#### [What the task asks]
Read the data, and whenever a line holds the word "pomocí", report that line.

BEGIN

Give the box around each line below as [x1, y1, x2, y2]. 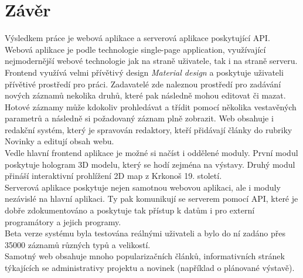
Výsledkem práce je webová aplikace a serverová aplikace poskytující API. [5, 32, 270, 44]
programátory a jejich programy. [5, 215, 121, 228]
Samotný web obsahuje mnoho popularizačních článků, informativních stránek [5, 250, 285, 262]
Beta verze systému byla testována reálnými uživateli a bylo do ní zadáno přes [5, 227, 285, 239]
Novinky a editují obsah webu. [5, 135, 114, 147]
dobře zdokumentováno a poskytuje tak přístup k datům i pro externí [5, 204, 255, 216]
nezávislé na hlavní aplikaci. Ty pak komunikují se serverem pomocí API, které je [5, 192, 298, 205]
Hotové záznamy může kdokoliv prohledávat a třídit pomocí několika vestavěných [5, 100, 297, 113]

END

#### [Task solution]
nezávislé na hlavní aplikaci. Ty pak komunikují se serverem pomocí API, které je [5, 192, 298, 205]
Hotové záznamy může kdokoliv prohledávat a třídit pomocí několika vestavěných [5, 100, 297, 113]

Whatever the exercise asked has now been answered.